Exact copy, no pictures: return only the lines below from the line with "Tris(hydroxymethyl)aminomethane has largely" up to and including the line with "Change up the".
── MATERIAL FOR THIS TASK ──
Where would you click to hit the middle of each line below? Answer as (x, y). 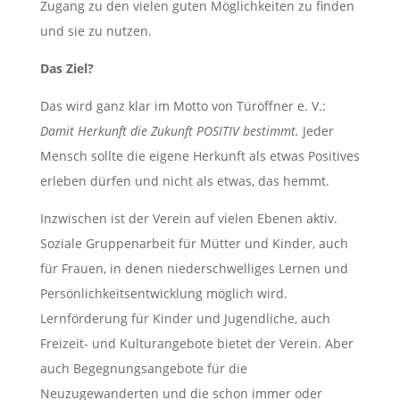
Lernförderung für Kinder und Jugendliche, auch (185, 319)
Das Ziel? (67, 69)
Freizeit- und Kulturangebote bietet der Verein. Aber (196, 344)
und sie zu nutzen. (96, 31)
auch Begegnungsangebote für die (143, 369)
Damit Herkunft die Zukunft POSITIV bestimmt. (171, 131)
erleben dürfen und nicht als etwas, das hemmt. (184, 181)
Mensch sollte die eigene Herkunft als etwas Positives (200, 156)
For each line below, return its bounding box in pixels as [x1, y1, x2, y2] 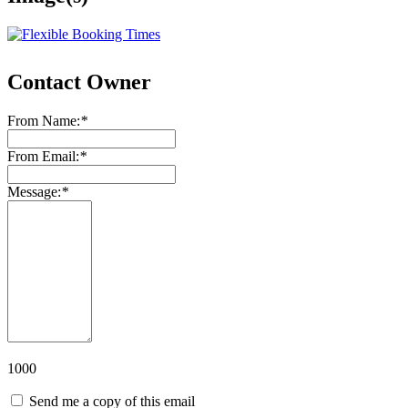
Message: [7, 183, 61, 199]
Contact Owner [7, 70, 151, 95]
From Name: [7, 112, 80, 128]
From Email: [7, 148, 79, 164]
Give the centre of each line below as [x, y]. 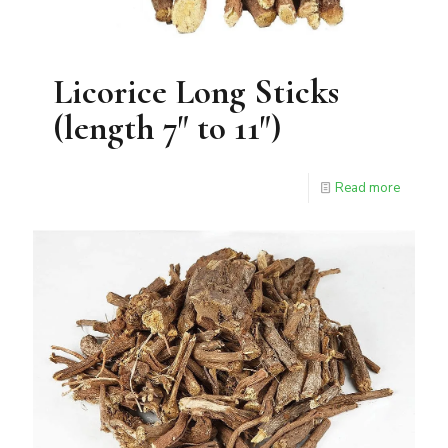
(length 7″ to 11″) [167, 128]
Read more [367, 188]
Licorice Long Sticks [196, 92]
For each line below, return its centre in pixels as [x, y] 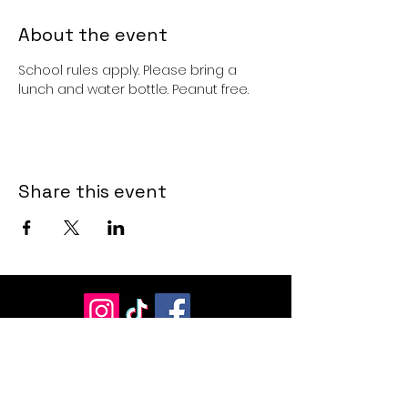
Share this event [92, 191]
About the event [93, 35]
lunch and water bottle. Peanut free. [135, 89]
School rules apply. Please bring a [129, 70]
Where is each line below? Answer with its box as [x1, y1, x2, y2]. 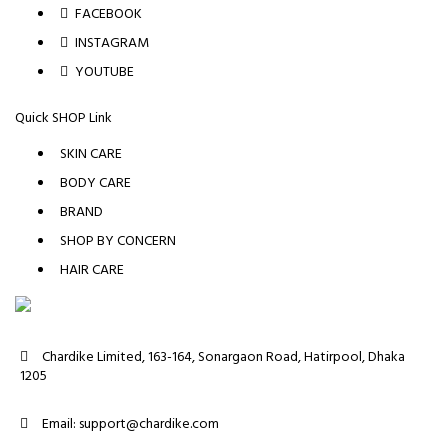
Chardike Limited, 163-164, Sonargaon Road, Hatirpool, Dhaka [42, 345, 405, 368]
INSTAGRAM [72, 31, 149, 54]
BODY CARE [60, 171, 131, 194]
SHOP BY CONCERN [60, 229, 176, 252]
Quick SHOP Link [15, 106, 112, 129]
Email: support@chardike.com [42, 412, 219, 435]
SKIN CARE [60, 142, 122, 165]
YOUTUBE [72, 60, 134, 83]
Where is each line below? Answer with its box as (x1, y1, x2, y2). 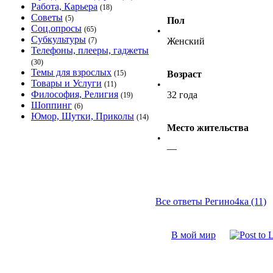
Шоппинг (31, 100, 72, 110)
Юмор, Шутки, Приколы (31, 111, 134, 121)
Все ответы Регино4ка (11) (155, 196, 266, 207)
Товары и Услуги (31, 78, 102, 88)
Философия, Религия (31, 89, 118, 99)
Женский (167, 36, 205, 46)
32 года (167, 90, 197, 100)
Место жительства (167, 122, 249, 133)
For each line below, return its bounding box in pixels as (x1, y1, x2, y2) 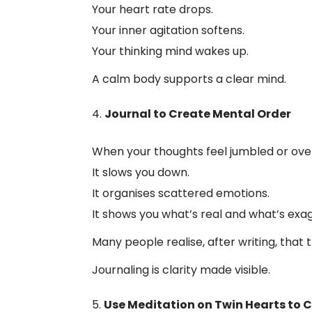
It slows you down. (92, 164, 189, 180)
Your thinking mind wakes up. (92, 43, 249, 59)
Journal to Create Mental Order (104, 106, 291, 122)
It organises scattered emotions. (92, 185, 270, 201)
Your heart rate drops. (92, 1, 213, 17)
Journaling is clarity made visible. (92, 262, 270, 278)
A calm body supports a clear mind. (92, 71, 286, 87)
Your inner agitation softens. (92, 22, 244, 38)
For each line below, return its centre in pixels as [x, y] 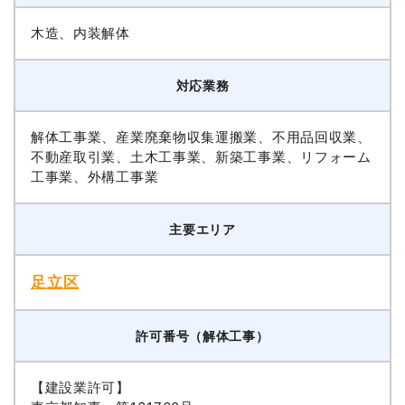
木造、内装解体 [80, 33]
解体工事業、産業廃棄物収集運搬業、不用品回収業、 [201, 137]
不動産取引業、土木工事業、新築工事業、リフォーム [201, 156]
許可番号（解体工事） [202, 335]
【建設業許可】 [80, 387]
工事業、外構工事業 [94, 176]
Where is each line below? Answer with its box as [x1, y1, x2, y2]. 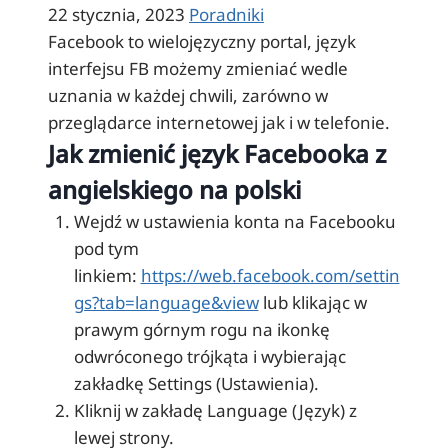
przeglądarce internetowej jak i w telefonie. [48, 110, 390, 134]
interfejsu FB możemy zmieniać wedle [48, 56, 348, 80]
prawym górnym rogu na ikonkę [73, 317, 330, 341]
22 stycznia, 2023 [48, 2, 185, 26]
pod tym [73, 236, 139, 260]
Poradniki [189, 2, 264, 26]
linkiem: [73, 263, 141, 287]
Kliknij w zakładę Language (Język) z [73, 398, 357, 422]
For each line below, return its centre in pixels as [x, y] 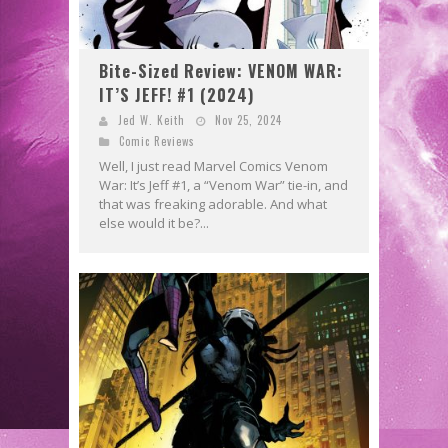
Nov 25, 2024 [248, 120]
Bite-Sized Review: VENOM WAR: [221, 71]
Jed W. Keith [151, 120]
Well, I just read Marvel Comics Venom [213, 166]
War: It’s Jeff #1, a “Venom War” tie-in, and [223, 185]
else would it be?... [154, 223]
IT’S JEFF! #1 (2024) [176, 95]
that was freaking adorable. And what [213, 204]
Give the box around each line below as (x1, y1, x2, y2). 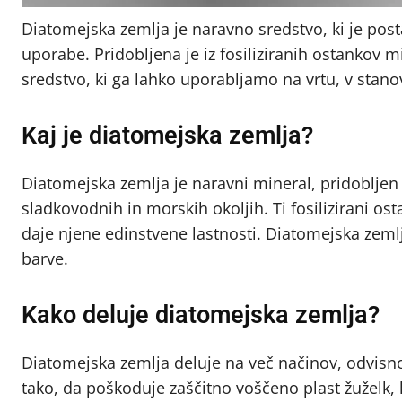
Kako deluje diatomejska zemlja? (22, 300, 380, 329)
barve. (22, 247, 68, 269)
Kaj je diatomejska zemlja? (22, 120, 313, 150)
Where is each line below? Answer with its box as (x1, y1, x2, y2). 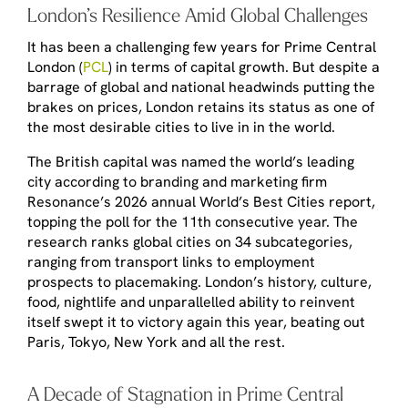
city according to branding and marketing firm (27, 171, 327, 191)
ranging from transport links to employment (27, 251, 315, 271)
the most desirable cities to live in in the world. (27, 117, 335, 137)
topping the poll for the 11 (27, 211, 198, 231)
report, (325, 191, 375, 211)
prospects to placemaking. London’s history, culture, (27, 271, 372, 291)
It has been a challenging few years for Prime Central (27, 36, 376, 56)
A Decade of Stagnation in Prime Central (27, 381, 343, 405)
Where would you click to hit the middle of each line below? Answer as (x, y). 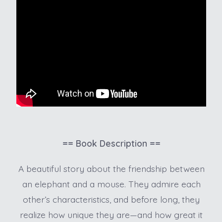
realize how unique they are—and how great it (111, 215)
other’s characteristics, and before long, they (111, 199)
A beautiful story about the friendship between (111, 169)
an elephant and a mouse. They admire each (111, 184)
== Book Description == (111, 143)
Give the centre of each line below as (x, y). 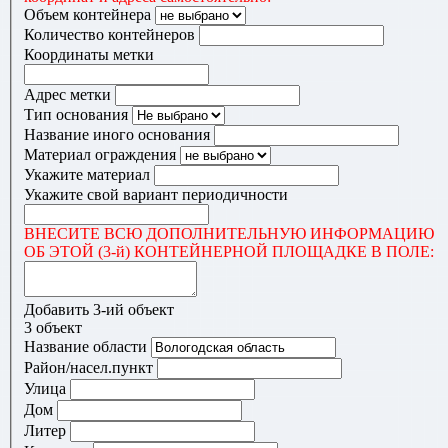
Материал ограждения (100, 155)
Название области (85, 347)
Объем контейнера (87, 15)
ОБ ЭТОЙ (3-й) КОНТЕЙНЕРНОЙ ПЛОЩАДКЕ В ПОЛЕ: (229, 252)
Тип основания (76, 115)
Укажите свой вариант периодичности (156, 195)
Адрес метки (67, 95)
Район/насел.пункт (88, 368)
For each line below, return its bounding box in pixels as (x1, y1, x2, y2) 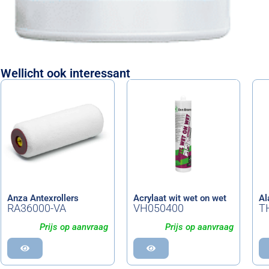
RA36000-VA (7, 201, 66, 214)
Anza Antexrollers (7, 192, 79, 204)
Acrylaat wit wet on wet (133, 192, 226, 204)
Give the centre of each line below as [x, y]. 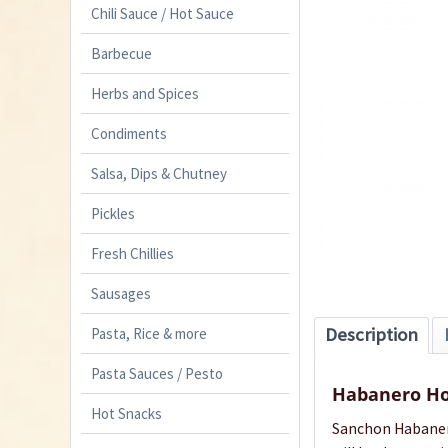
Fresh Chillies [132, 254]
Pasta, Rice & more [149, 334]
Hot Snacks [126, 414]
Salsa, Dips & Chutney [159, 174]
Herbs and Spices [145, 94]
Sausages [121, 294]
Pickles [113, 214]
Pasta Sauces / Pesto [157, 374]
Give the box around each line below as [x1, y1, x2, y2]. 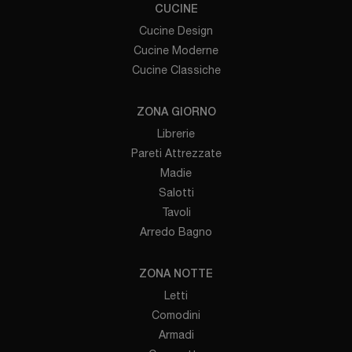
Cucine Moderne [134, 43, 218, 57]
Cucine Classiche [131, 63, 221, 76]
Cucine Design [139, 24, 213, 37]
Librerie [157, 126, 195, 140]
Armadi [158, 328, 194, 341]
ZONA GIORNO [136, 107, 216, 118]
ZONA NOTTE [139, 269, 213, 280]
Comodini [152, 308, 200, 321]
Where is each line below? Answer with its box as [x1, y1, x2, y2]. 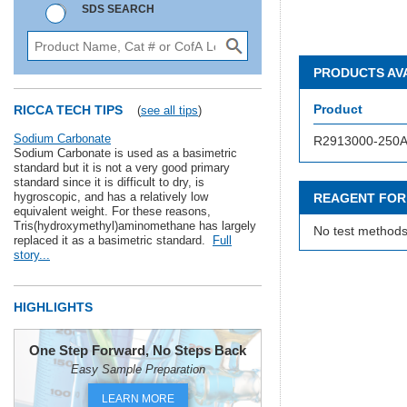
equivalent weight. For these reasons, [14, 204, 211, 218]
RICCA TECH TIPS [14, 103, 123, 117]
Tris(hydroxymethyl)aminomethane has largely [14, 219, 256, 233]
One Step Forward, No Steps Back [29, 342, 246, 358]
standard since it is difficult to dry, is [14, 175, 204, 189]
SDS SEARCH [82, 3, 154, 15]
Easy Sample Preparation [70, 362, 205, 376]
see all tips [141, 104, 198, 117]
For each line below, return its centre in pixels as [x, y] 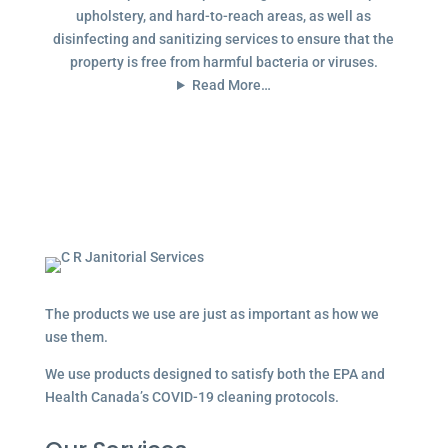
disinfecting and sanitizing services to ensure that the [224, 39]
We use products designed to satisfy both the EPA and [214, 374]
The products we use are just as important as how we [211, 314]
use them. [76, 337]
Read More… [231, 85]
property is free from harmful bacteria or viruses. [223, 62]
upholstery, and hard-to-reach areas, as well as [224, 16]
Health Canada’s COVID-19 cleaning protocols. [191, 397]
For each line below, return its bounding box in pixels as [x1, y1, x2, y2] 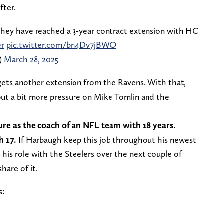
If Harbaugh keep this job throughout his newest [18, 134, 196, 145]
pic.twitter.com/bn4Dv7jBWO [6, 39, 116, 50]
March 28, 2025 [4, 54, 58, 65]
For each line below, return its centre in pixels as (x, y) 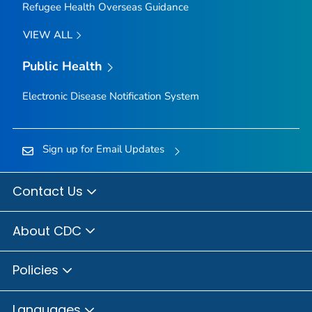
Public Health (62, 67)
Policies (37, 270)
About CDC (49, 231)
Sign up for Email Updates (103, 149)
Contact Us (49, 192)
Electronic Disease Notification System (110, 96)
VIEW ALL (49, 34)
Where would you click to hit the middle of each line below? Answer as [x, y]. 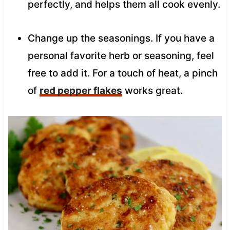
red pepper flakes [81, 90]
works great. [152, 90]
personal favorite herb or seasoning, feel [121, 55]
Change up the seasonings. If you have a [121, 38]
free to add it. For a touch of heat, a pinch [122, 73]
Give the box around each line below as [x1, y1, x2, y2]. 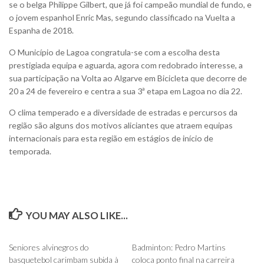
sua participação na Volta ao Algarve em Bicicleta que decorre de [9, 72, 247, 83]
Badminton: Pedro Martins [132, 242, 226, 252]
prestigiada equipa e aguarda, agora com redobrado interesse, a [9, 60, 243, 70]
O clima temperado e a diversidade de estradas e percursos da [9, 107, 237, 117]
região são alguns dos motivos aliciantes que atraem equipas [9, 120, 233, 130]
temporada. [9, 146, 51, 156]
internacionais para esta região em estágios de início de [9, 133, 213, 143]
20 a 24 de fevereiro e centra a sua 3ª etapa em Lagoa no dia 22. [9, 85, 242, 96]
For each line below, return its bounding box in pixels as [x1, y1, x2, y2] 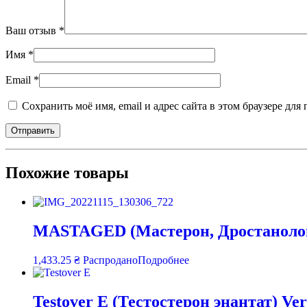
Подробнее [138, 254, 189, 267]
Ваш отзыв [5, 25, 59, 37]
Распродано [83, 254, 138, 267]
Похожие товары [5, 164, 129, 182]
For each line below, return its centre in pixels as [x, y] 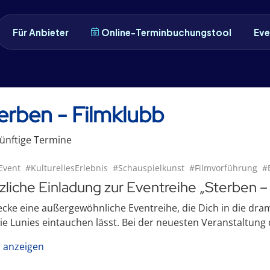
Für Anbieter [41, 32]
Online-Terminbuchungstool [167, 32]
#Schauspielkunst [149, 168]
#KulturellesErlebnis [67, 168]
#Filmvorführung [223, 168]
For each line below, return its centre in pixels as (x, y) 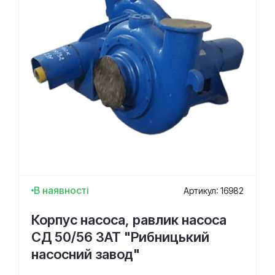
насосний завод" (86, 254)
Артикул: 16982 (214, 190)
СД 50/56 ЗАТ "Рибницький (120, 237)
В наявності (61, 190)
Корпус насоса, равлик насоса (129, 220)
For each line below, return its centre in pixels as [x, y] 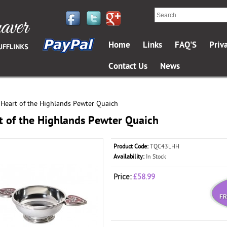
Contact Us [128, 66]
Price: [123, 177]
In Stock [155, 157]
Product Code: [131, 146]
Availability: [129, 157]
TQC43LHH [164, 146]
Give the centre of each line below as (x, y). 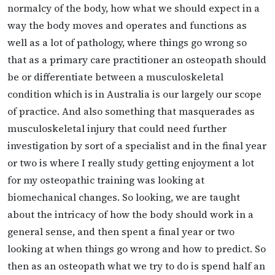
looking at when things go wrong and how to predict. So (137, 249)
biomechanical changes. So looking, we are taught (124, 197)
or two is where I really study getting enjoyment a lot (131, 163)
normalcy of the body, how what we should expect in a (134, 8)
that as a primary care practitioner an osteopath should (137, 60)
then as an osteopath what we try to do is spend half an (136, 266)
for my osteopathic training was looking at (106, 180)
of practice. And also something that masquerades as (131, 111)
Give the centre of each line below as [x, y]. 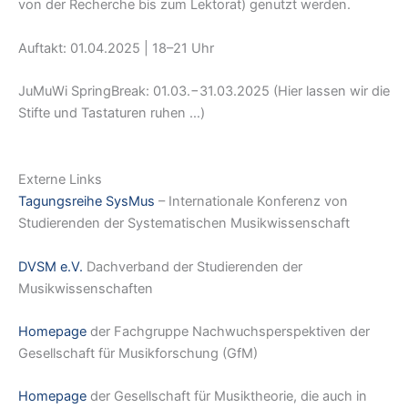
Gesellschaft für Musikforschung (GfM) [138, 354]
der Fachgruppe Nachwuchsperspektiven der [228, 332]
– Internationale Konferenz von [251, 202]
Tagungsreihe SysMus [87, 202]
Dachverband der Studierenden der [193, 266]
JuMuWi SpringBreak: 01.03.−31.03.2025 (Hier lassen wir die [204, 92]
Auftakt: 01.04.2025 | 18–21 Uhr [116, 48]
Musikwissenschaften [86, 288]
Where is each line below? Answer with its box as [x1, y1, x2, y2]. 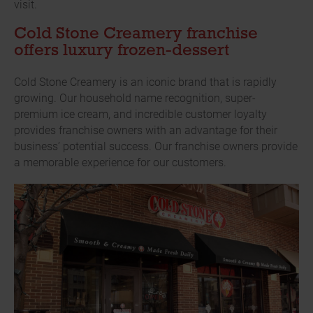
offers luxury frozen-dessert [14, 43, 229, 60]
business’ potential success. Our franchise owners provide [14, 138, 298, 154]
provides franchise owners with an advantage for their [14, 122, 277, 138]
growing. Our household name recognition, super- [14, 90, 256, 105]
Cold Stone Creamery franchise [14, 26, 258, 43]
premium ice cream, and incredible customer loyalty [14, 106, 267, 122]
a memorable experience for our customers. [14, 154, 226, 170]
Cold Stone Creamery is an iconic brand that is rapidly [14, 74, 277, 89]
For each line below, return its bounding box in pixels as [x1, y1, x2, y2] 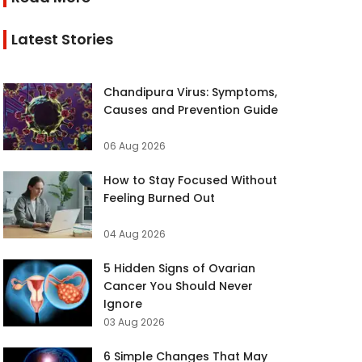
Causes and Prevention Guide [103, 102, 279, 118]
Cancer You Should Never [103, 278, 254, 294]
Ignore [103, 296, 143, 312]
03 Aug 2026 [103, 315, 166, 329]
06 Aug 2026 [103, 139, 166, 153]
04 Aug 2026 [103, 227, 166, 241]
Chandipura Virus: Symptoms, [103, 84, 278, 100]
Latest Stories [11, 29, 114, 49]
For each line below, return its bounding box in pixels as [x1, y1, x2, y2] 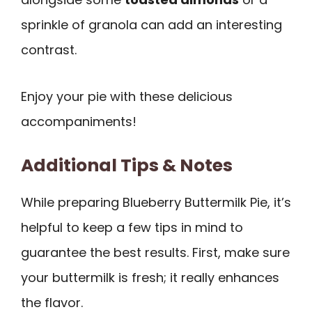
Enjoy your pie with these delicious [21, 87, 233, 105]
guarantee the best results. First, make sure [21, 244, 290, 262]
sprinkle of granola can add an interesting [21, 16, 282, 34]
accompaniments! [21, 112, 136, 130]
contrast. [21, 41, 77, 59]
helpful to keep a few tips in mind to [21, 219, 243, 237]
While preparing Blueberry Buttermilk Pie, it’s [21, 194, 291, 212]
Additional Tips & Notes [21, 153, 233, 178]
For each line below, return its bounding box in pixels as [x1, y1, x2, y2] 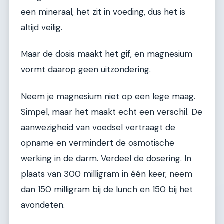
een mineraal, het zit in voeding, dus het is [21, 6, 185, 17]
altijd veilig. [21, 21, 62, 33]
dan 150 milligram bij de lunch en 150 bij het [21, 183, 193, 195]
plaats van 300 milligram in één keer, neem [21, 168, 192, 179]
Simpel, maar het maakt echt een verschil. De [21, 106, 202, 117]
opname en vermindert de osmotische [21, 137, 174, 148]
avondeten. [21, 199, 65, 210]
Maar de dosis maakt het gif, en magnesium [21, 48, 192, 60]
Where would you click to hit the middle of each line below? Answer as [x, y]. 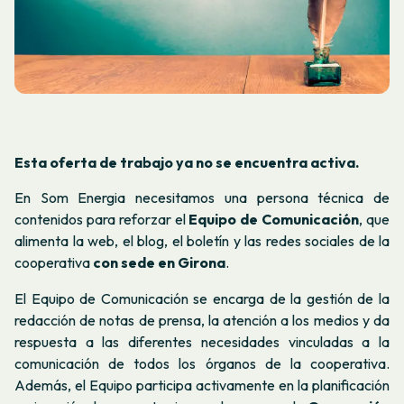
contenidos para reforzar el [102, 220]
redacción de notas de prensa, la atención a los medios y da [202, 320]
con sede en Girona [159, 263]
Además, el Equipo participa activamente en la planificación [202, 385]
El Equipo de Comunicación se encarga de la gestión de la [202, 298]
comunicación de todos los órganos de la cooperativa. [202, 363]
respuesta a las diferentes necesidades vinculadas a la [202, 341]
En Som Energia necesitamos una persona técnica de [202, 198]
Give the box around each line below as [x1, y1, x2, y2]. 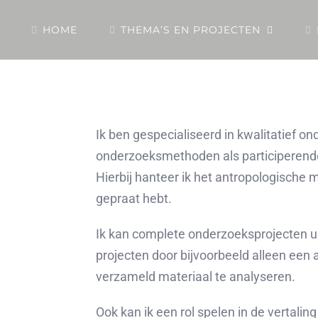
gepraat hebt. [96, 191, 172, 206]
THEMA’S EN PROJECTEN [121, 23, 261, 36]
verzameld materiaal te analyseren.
───
**EXERCISE OUTPUT**.
Tris(hydroxymethyl)aminomethane has largely [14, 219, 256, 233]
One Step Forward, No Steps Back [29, 342, 246, 358]
standard since it is difficult to dry, is [14, 175, 204, 189]
SDS SEARCH [82, 3, 154, 15]
Easy Sample Preparation [70, 362, 205, 376]
see all tips [141, 104, 198, 117]
For each line below, return its centre in pixels as [x, y] 
disinfecting and sanitizing services to ensure that the [224, 39]
We use products designed to satisfy both the EPA and [214, 374]
The products we use are just as important as how we [211, 314]
use them. [76, 337]
Read More… [231, 85]
property is free from harmful bacteria or viruses. [223, 62]
upholstery, and hard-to-reach areas, as well as [224, 16]
Health Canada’s COVID-19 cleaning protocols. [191, 397]
For each line below, return its bounding box in pixels as [x1, y1, x2, y2] 
If Harbaugh keep this job throughout his newest [18, 134, 196, 145]
pic.twitter.com/bn4Dv7jBWO [6, 39, 116, 50]
March 28, 2025 [4, 54, 58, 65]
For each line below, return its centre in pixels as (x, y) 
Public Health (62, 67)
Policies (37, 270)
About CDC (49, 231)
Sign up for Email Updates (103, 149)
Contact Us (49, 192)
Electronic Disease Notification System (110, 96)
VIEW ALL (49, 34)
Where would you click to hit the middle of each line below? Answer as [x, y]. 
red pepper flakes [81, 90]
works great. [152, 90]
personal favorite herb or seasoning, feel [121, 55]
Change up the seasonings. If you have a [121, 38]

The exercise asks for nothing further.